GIVEN ENTRIES START
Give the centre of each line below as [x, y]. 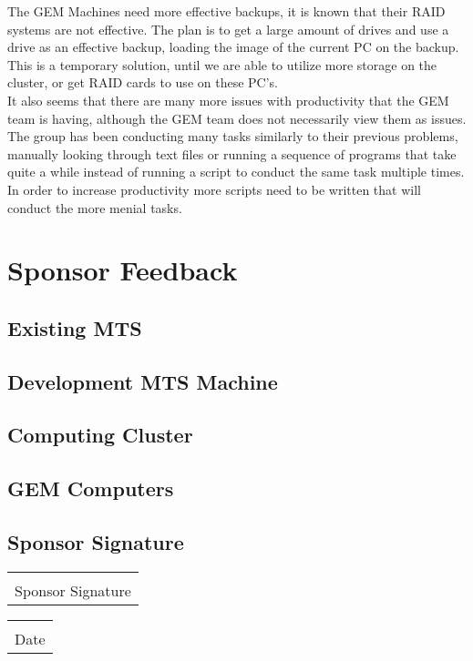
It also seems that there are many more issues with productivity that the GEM [228, 100]
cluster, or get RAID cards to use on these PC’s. [143, 82]
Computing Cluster [100, 435]
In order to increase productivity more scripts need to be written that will [214, 189]
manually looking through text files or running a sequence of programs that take [232, 153]
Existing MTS [75, 327]
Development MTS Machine [143, 381]
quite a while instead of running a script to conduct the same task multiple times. [236, 172]
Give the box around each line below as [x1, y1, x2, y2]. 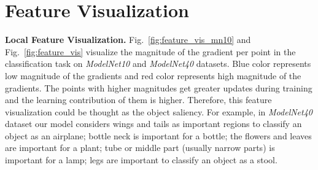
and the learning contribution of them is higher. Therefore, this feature [5, 93, 272, 106]
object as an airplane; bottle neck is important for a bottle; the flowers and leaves [5, 129, 312, 142]
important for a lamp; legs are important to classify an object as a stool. [5, 153, 277, 166]
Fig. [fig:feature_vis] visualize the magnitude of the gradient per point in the [5, 45, 296, 58]
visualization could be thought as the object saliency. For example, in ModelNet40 [5, 105, 313, 118]
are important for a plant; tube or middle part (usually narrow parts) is [5, 141, 275, 154]
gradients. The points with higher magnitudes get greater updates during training [5, 81, 312, 94]
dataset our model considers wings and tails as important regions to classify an [5, 117, 302, 130]
GIVEN ENTRIES END
YOUR OBJECTIVE:
Go through the records and show every line with the string "that" in it.

FINAL ANSWER:
It also seems that there are many more issues with productivity that the GEM [228, 100]
In order to increase productivity more scripts need to be written that will [214, 189]
manually looking through text files or running a sequence of programs that take [232, 153]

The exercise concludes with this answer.